Homemade Blueberry Protein Muffins

Introduction

Ditch the dry, chalky protein bars! These Homemade Blueberry Protein Muffins are the perfect solution for a healthy, satisfying snack or a quick grab-and-go breakfast. Originating from the need to combine delicious baked goods with functional nutrition, this recipe delivers a fluffy, moist texture packed with antioxidants and a significant protein boost. They are naturally lower in sugar than traditional bakery muffins and ideal for post-workout refueling or meal prepping for the week ahead.

Ingredients

  • 1 cup (120 g) All-Purpose Flour or Oat Flour
  • 2 scoops (60 g) Vanilla or Unflavored Whey Protein Powder
  • 1 teaspoon (5 g) Baking Powder
  • ½ teaspoon (2.5 g) Baking Soda
  • ¼ teaspoon (1 g) Salt
  • 2 large Eggs, room temperature
  • ½ cup (120 g) Plain Greek Yogurt (full-fat or non-fat)
  • ¼ cup (60 ml) Milk (dairy or non-dairy)
  • ¼ cup (60 ml) Melted Coconut Oil or unsalted butter
  • ¼ cup (50 g) Granulated Sweetener (sugar, erythritol, or monk fruit blend)
  • 1 teaspoon (5 ml) Vanilla Extract
  • ¾ cup (110 g) Fresh or Frozen Blueberries

Step-by-step Preparation

  1. Preheat and Prep: Preheat your oven to 375°F (190°C).
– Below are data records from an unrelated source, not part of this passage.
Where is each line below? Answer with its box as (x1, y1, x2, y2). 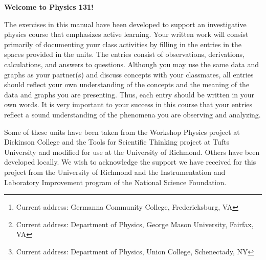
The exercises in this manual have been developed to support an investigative (4, 18, 247, 29)
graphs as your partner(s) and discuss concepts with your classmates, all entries (4, 69, 254, 79)
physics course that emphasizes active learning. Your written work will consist (4, 29, 249, 39)
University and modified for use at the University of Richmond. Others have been (4, 146, 260, 157)
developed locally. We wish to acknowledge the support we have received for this (4, 156, 256, 167)
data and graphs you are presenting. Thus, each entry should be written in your (4, 89, 255, 99)
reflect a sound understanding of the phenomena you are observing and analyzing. (4, 109, 261, 119)
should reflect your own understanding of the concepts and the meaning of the (4, 79, 250, 90)
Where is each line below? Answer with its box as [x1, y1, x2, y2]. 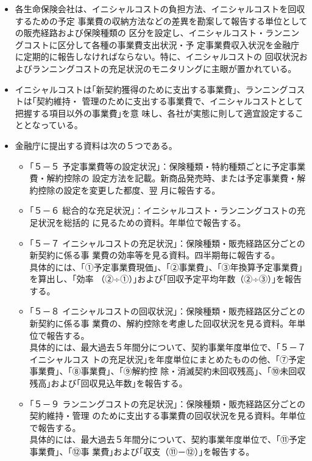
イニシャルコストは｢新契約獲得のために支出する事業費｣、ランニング [15, 82, 288, 95]
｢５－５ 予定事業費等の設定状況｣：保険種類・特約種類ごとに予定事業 [29, 159, 306, 172]
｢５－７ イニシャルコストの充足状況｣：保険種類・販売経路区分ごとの [29, 236, 305, 249]
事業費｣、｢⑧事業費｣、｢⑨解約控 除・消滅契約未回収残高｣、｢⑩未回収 [29, 365, 306, 377]
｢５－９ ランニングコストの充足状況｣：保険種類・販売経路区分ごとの [29, 397, 306, 410]
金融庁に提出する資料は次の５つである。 [15, 139, 177, 151]
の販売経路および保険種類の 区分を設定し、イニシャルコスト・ [15, 26, 266, 39]
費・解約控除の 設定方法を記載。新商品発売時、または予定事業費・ [29, 172, 297, 184]
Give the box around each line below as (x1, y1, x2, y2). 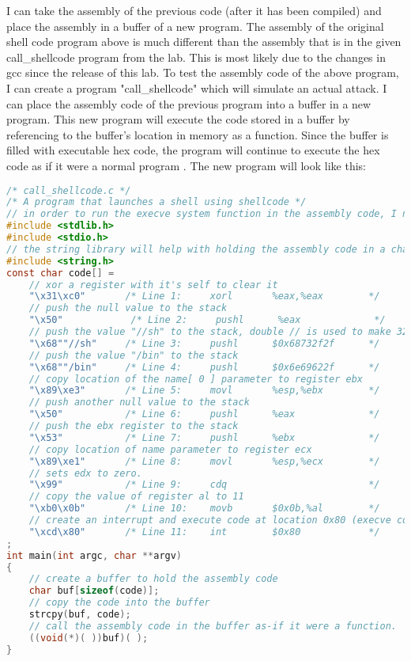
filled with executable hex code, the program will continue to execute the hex (6, 142, 380, 158)
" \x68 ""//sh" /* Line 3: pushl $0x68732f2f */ (28, 337, 380, 349)
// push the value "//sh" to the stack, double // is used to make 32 (28, 326, 409, 338)
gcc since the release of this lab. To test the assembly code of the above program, (6, 64, 399, 81)
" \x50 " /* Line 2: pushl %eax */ (28, 314, 386, 326)
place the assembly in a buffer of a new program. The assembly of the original (6, 17, 384, 34)
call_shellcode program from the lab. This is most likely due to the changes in (6, 48, 386, 65)
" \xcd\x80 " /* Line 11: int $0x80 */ (28, 526, 380, 538)
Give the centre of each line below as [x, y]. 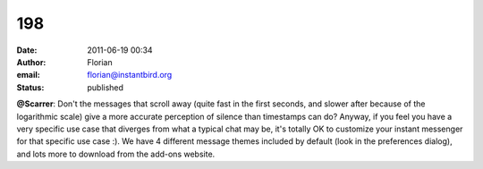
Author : [31, 62]
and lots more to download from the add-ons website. [116, 154]
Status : [30, 87]
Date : [27, 50]
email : [28, 75]
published [106, 87]
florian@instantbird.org [130, 75]
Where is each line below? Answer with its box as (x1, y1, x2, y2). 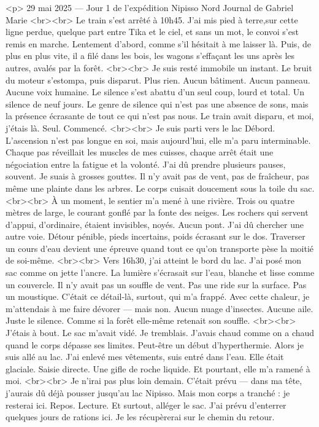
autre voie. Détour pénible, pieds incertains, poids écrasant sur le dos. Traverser (6, 230, 306, 243)
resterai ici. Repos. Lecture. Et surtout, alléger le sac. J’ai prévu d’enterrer (6, 398, 286, 411)
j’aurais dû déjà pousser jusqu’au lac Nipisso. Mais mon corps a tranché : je (6, 386, 290, 399)
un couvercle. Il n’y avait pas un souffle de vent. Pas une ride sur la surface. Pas (6, 278, 307, 291)
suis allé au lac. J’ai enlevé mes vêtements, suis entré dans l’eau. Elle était (6, 350, 284, 363)
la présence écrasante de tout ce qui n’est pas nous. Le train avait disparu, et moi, (6, 109, 314, 122)
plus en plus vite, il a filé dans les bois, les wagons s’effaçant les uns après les (6, 49, 295, 62)
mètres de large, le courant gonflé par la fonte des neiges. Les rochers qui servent (6, 206, 309, 219)
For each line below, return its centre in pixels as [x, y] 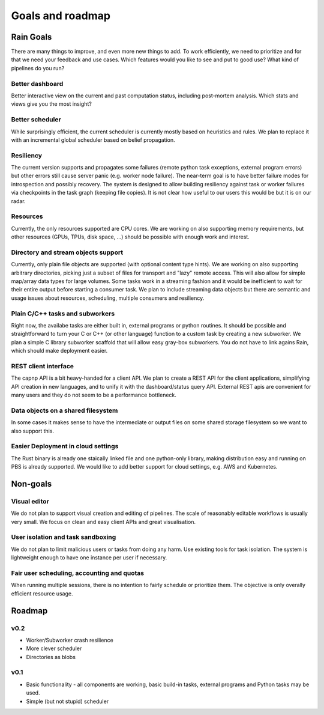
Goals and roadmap [61, 16]
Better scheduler [36, 120]
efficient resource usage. [42, 593]
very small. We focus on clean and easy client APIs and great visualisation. [103, 522]
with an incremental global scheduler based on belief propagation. [93, 140]
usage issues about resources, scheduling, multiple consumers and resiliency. [108, 298]
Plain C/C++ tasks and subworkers [63, 314]
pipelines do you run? [38, 68]
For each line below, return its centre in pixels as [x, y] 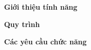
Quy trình [22, 24]
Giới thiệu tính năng [41, 7]
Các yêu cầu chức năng [45, 41]
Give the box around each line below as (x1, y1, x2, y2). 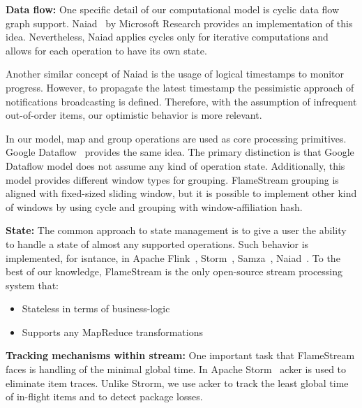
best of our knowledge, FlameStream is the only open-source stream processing (6, 264, 343, 279)
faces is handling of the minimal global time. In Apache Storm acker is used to (6, 362, 347, 377)
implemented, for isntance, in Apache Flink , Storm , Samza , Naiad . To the (6, 250, 340, 265)
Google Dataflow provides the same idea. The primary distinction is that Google (6, 145, 354, 159)
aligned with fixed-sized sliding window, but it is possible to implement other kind (6, 186, 357, 201)
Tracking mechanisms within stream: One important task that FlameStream (6, 348, 355, 363)
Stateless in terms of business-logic (22, 301, 170, 316)
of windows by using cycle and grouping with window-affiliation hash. (6, 199, 303, 214)
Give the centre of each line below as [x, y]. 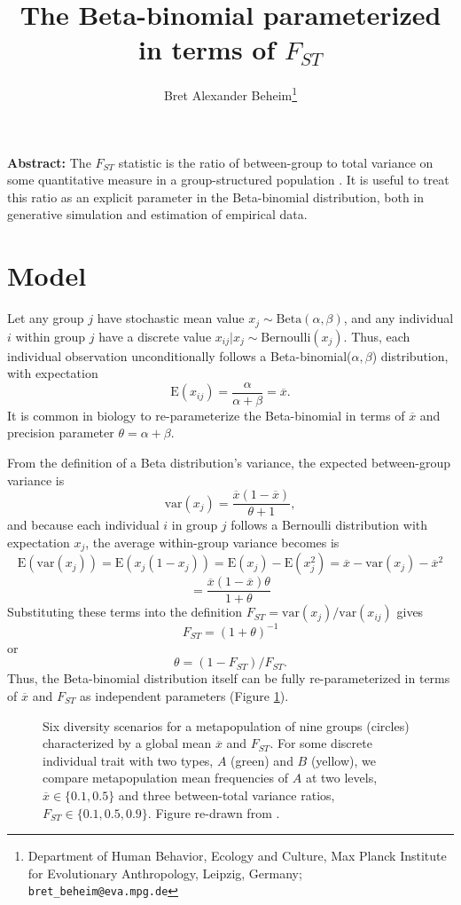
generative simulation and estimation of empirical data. [157, 214]
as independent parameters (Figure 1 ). [184, 696]
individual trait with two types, [128, 760]
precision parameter [61, 433]
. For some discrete [321, 743]
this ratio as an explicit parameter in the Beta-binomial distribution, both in [216, 197]
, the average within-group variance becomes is [212, 542]
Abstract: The [49, 162]
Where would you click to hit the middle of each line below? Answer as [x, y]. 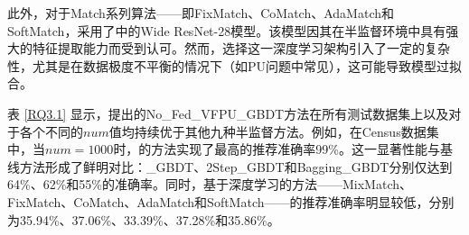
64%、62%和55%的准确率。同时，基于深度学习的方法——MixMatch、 [210, 184]
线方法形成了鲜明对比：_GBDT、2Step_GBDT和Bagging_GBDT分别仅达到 [230, 166]
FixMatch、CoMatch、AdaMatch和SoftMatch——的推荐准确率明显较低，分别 [231, 201]
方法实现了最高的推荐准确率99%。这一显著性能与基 [302, 149]
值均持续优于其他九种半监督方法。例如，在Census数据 [267, 131]
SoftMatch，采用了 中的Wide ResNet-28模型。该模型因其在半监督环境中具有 [227, 30]
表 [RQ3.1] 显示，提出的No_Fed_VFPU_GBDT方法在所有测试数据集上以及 [228, 113]
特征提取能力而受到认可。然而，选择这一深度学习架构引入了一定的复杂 [241, 48]
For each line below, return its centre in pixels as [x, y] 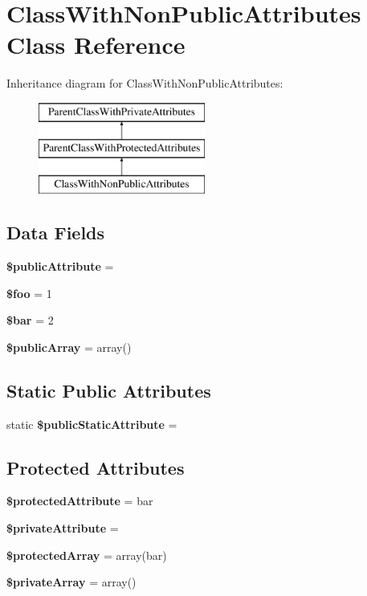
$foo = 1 [29, 293]
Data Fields [56, 233]
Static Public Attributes [109, 390]
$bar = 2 [30, 320]
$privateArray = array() [71, 582]
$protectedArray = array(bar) [87, 555]
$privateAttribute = [63, 528]
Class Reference [96, 45]
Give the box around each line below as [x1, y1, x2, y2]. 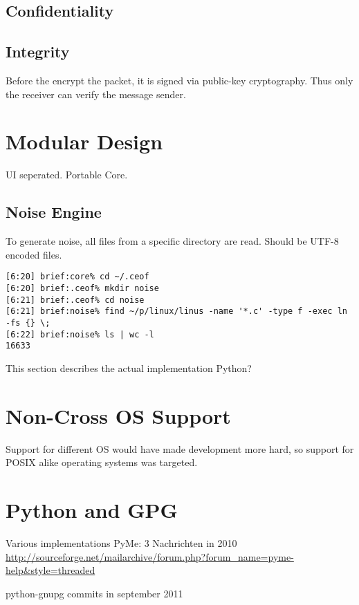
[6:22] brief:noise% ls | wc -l [6, 329, 154, 339]
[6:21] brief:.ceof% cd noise [6, 295, 145, 305]
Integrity [6, 41, 70, 62]
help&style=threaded [6, 563, 95, 577]
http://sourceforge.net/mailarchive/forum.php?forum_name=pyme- [6, 549, 294, 564]
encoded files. [6, 247, 62, 261]
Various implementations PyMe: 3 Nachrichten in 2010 [6, 535, 237, 550]
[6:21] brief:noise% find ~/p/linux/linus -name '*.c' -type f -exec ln [6, 306, 347, 317]

Line a standard 12-cup muffin tin with paper liners or grease thoroughly.
    Tip: Ensure the oven is fully heated before placing the batter inside to achieve maximum lift.
  2. Combine Dry Ingredients: In a large mixing bowl, whisk together the flour, protein powder, baking powder, baking soda, and salt. Whisk vigorously for about 30 seconds to ensure the protein powder is evenly distributed and there are no lumps.
  3. Mix Wet Ingredients: In a separate medium bowl, whisk the melted coconut oil, eggs, Greek yogurt, milk, vanilla extract, and sweetener until fully combined and smooth.
  4. Fold Batter: Pour the wet ingredients into the dry ingredients. Mix gently with a rubber spatula until just combined. Do not overmix; a few streaks of flour are acceptable, as overmixing protein powder can result in tough muffins.
  5. Add Blueberries: Gently fold in the blueberries. If using frozen berries, do not thaw them first.
    Tip: To prevent blueberries from sinking to the bottom, toss them lightly in 1 teaspoon of flour before adding them to the batter.
  6. Bake: Divide the batter evenly among the 12 muffin cups, filling each cup about three-quarters full. Bake for 18–22 minutes, or until a toothpick inserted into the center of a muffin comes out clean.
  7. Cool: Let the muffins cool in the tin for 5 minutes before transferring them to a wire rack to cool completely.

Nutritional Information

Based on 12 servings, each muffin contains approximately 180–200 calories, 12–15 grams of protein, and 3–4 grams of fiber (depending on the type of flour and sweetener used). These muffins are an excellent source of quick energy and muscle-repairing protein, while the blueberries provide essential antioxidants that support cognitive function and reduce inflammation.

Storage

Store leftover muffins in an airtight container. They will stay fresh at room temperature for up to 2 days. For longer storage, keep them in the refrigerator for up to 5 days. For long-term meal prepping, these muffins freeze beautifully. Place fully cooled muffins in a freezer-safe bag for up to 3 months. To reheat, simply microwave for 30–45 seconds, or thaw overnight at room temperature.

Conclusion

These protein-packed muffins are incredibly versatile. Serve them warm with a dollop of almond butter or a drizzle of honey for an extra treat. For a flavor variation, substitute the blueberries with chopped raspberries and white chocolate chips, or add a pinch of cinnamon and lemon zest to the batter for brightness. Enjoy the satisfaction of a healthy homemade snack that truly tastes like dessert!